The room sat in stunned silence as a, short, poignant presentation was projected on a screen relating the scale of CO2 emissions from Cliffside and its effects on efforts being made to reduce global warming impact elsewhere (a la the 2020 Vision). Efforts by Walmart to make all its stores energy efficient, Home Depot to plant 300,000 trees to sequester carbon, North Carolina to get every household to change one lightbulb to a compact florescent, California to dramatically increase automobile mileage and efficiency, all would be negated in a matter of months by the full-time operation of the new Cliffside plant.
Other states have realized that meeting the power needs of the future using the technology of the past is a losing proposition. As a result, new jobs, new technologies, and new industries are sprouting up in other places, not new coal plants. Meanwhile, North Carolina is left bickering about dirty vs. dirtier.

We cannot stand by and let Duke Energy make a mockery of our future! We have too much to lose!
A third hearing has been organized for Raleigh, next Tuesday, October 23, to allow residents to have their voices heard in the central, highly populated region of the state.
The Department of Air Quality will continue to take written comments about the Cliffside Proposal until October 31st. To take action:
-Mail written comments by October 31 to: Don Van der Vaart, DAQ Permits Section, Re: Cliffside Permit, NC Division of Air Quality, 1641 Mail Service Center, Raleigh, NC, 27699-1641. Email comments to: Donald.vanderVaart@ncmail.net.

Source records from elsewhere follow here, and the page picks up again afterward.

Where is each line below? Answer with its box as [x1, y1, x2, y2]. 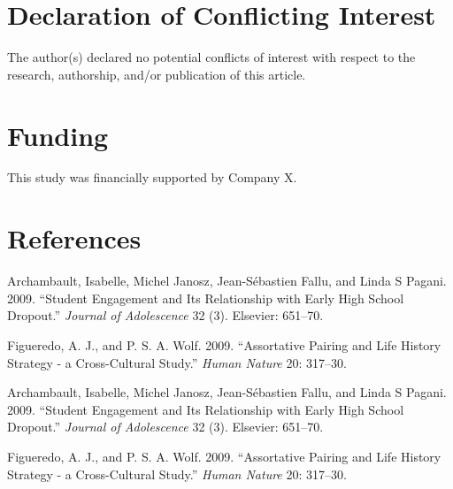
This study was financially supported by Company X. [7, 168, 297, 187]
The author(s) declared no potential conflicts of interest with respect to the [7, 48, 416, 66]
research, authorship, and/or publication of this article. [7, 65, 306, 83]
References [7, 220, 142, 256]
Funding [7, 117, 109, 153]
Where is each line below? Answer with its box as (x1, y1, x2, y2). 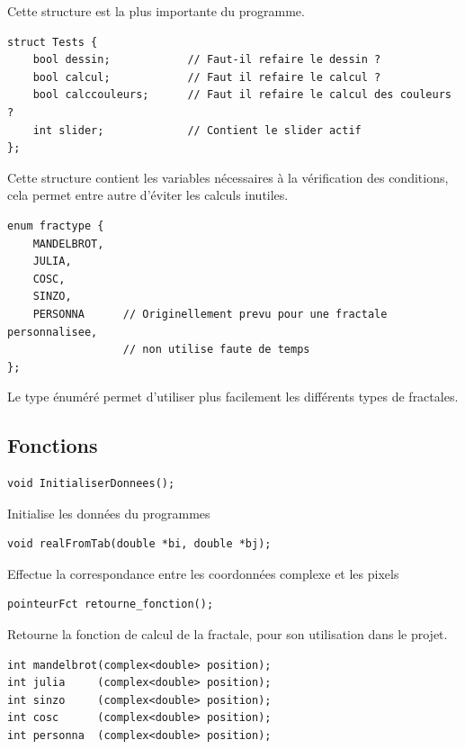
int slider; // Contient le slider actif (32, 123, 362, 137)
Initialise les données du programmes (7, 503, 210, 522)
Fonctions (7, 431, 98, 459)
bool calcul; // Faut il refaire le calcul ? (32, 70, 381, 84)
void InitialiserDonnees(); (7, 477, 175, 491)
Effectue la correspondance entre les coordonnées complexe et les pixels (7, 564, 399, 582)
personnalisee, (7, 325, 98, 338)
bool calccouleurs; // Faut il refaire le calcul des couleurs (32, 88, 452, 102)
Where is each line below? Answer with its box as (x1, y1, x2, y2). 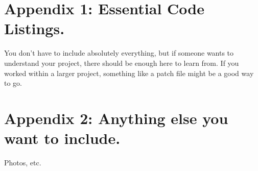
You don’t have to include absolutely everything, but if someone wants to (4, 47, 234, 58)
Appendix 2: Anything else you (4, 107, 228, 128)
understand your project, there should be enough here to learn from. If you (4, 57, 239, 68)
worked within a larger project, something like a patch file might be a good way (4, 67, 254, 78)
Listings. (4, 18, 65, 39)
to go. (4, 78, 22, 88)
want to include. (4, 128, 121, 149)
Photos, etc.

-Attend the Raleigh Citizens’ Hearing Tuesday, October 23, 6-8:30 pm
Cameron Village Regional Library
1230 Clarke Street
Mebbe, dey gonna hafta to git a mite thirstier in Raleigh, first, Big Jim.
This is great! We need to keep stopping coal projects. Some of us plan to organize a “shut down coal spring break” next semester. We hope to make it national/international to make coal investments really risky and send a signal to Congress that we’re taking global warming seriously and want no coal. This needs to keep moving forward!